Bug 1705792

Summary: ls command taking too much time on nfs-ganesha mount path directory having 800 inodes and exits with "memory exhausted" error
Product: [Red Hat Storage] Red Hat Ceph Storage Reporter: Prashant Dhange <pdhange>
Component: NFS-GaneshaAssignee: Frank Filz <ffilz>
Status: CLOSED CURRENTRELEASE QA Contact: ceph-qe-bugs <ceph-qe-bugs>
Severity: high Docs Contact:
Priority: high    
Version: 3.1CC: dang, ffilz, jlayton, kkeithle, linuxkidd, mbenjamin
Target Milestone: rc   
Target Release: ---   
Hardware: x86_64   
OS: Linux   
Whiteboard:
Fixed In Version: Doc Type: If docs needed, set a value
Doc Text:
Story Points: ---
Clone Of: Environment:
Last Closed: 2020-06-24 11:25:25 UTC Type: Bug
Regression: --- Mount Type: ---
Documentation: --- CRM:
Verified Versions: Category: ---
oVirt Team: --- RHEL 7.3 requirements from Atomic Host:
Cloudforms Team: --- Target Upstream Version:
Embargoed:

Comment 15 Daniel Gryniewicz 2019-05-13 12:35:22 UTC
Okay, if this is reproducible with dir_chunk=0, then it's not a problem in MDCACHE.  It's almost certainly in libcephfs or Ceph itself, since with that set, readdir is a straight pass-through in Ganesha.  This means there won't be any patch to Ganesha, since there's nothing to fix.

"Disabling MDCACHE" is not really a thing.  The MDCACHE layer does 3 things: 

1. Provides a handle cache, and with it all the handle locking Ganesha needs.

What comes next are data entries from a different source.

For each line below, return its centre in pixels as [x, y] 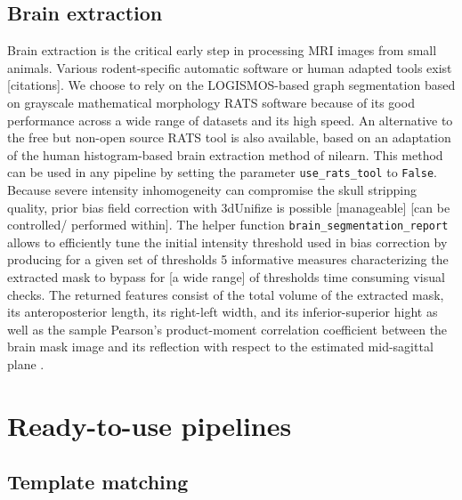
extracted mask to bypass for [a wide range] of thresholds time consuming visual [226, 277]
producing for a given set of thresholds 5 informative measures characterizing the [228, 259]
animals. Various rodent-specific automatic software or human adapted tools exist [230, 67]
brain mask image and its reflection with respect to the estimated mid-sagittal [220, 347]
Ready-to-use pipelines [150, 425]
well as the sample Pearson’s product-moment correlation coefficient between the [227, 329]
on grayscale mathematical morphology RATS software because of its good [211, 102]
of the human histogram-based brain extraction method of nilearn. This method [225, 154]
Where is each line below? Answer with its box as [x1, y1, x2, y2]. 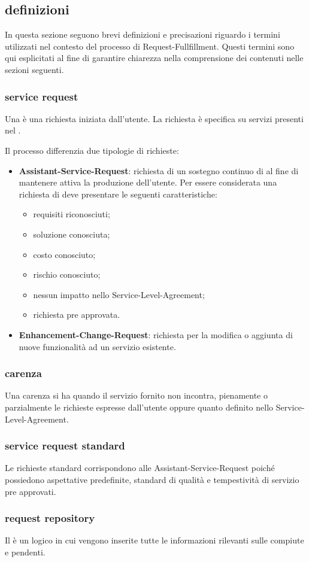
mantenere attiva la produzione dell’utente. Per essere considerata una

2. Provides an attribute cache

3. Provides a dirent cache.

1 cannot be disabled, as Ganesha depends on it for proper execution.  2 can be disabled with Attr_Expiration = 0, which you've done, and 3 can be disabled with dir_chunk = 0, which you've done.  So you've disabled as much of MDCACHE as as can be disabled.

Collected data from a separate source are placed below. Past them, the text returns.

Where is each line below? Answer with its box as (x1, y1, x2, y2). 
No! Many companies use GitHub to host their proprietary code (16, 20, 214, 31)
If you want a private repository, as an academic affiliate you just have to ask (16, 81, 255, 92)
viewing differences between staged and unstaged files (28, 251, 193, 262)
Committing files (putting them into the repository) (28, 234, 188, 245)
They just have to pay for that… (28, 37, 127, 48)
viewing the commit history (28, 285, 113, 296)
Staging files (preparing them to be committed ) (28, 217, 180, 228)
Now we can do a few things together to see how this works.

Comment 19 Daniel Gryniewicz 2019-05-15 12:10:05 UTC
There are certainly readdir fixes upstream between 2.7.1 and 2.7.3 (I think some of them, at least, are downstream).  But they're all related to dir_chunk, and so cannot have any affect when dir_chunk=0 is on.

Comment 37 Daniel Gryniewicz 2019-05-17 13:03:02 UTC
1. Are they using a "%url rados" entry in their config?  If so, does the rados config set dir_chunk?  If it's later in the file, it's probably overriding the dir_chunk in the file.

2. 2.7.1 has known readdir chunk issues.  2.7.3 should be fine.

Comment 44 Kaleb KEITHLEY 2020-06-24 11:25:25 UTC
If this is still an issue please reopen